Unfortunately, it didn't quite make it into the last release, so you'll need to build from source.

ac2278 commented 3 years ago

Thanks, @jeizenga. I have one question regarding the new "properly paired" annotation flag:

After I build from source, if I "vg map" reads against my graph to get a GAM file then 'vg surject' the alignments back into the reference space to get a BAM file, I can run "samtools flagstat" on the BAM files to see how many read pairs were properly paired (i.e., the properly paired entry will no longer be NA; see below)?

Screen Shot 2021-04-06 at 3 14 31 PM

jeizenga commented 3 years ago

As it stands, I don't think that would work. The GAM will have the pairing annotated, but vg surject doesn't preserve the proper pairing status.

It seems to me that there's a semantic ambiguity here, because the read may be properly paired with respect to the graph but not properly paired with respect to the surjection path. For instance, the graph might contain an inversion, and two ends of the same fragment might align to opposite strands of the path sequence. What behavior would you be looking for in this case?

ac2278 commented 3 years ago

@jeizenga, I'm not looking for anything specific. I constructed a graph using 1 linear reference genome and a multi-sample VCF file. I then aligned reads to produce a GAM. I want to convert the GAM file into a BAM file because I'd like to use samtools to remove potential PCR duplicates, and the only way to do this (from what I can tell) is to use the surject command. Is this the wrong way to go about this? Do I lose anything by projecting graph alignments onto the linear reference?

jeizenga commented 3 years ago

Projecting down to a linear reference is a lossy conversion, and there's not really any way around that fact. If you convert from a more expressive formalism to a less expressive formalism, you risk losing information. However, the vg surject algorithm is designed to preserve as much of the graph alignment as possible, even if that means making alignments that seem suboptimal when looking only at the linear reference. For instance, if the graph alignment spans a large deletion, the alignment will preserve that deletion even though it gives the alignment a very low score.

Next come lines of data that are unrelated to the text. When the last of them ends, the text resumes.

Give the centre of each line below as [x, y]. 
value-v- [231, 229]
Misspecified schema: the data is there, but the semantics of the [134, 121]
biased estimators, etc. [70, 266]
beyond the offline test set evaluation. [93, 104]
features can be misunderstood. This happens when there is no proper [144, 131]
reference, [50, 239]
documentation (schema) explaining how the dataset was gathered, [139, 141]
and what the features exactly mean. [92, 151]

ac2278 commented 3 years ago

Thanks, @jeizenga. This is where I get confused. If my ultimate goal is to to get a matrix of called genotypes that I can use as input for a principal component analysis, GWAS, etc., doesn't that mean that, at some point in the process (the steps between aligning reads to a genome graph and calling genotypes and genotype imputation), I need to project down to a linear reference? If I call variants and generate a VCF file, is vg not using the linear reference as the coordinate system (to define the physical position of variants)? Maybe I'm not understanding what "projecting" means in this context.

jeizenga commented 3 years ago

For some of these analyses, it might not actually be important to have a linear coordinate system. In particular, PCA is invariant to permuting the rows/columns of the matrix, so any ordering will work fine. For GWAS, some idea of ordering is sometimes important if you want to account for linkage.

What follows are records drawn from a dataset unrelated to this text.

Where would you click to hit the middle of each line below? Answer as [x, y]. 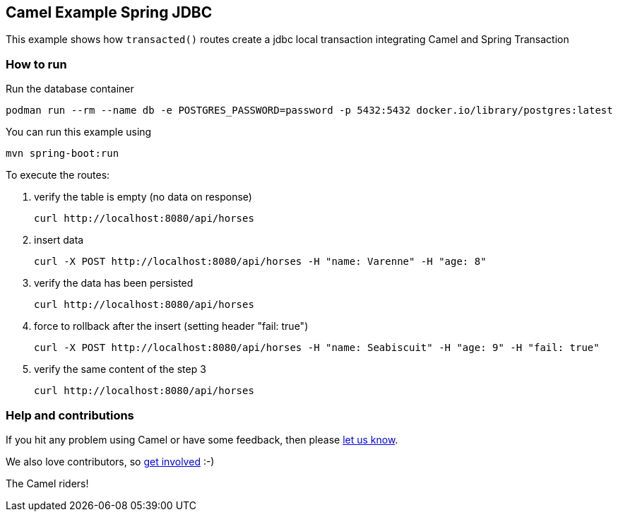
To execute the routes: [58, 175]
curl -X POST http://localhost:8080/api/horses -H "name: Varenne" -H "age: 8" [260, 262]
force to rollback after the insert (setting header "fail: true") [171, 326]
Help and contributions [70, 415]
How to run [36, 64]
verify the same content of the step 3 [120, 369]
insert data [59, 240]
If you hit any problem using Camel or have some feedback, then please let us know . [202, 439]
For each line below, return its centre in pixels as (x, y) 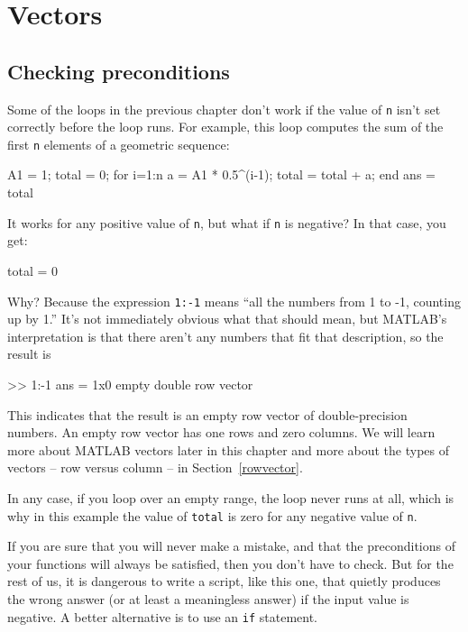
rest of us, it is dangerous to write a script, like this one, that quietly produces (224, 581)
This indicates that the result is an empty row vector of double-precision (207, 414)
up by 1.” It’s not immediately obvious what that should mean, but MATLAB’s (227, 319)
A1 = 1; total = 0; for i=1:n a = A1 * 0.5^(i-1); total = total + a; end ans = (221, 174)
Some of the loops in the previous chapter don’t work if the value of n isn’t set (224, 109)
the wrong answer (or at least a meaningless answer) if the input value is (208, 598)
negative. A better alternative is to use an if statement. (162, 616)
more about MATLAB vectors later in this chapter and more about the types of (229, 449)

There aren't really any widely agreed-upon ordering formalisms or file formats for describing variants in the graph space. In contrast, the genotype matrix formalism is pretty standardized, and the VCF format is well supported by lots of tools. I expect there will be a lot of research on graph-based formats in the next few years, but--unless you want to be on the bleeding edge of pangenomics methods research--for now you need to be working in VCF.

So, to answer your question: you are right that it is necessary to project down to a linear reference. The real question is "when" not "if". Specifically, do you want to project before or after calling variants. vg surject projects each read alignment down to the linear reference so that it can be expressed as SAM/BAM. At that point, you could use linear reference-based variant calling tools (DeepVariant, GATK, etc.). On the other hand, vg call requires graph alignments that can be expressed in GAF or GAM format, which can be produced by the vg mapping tools (map, mpmap, and giraffe). However, output of vg call is VCF, which is a linear reference-based format.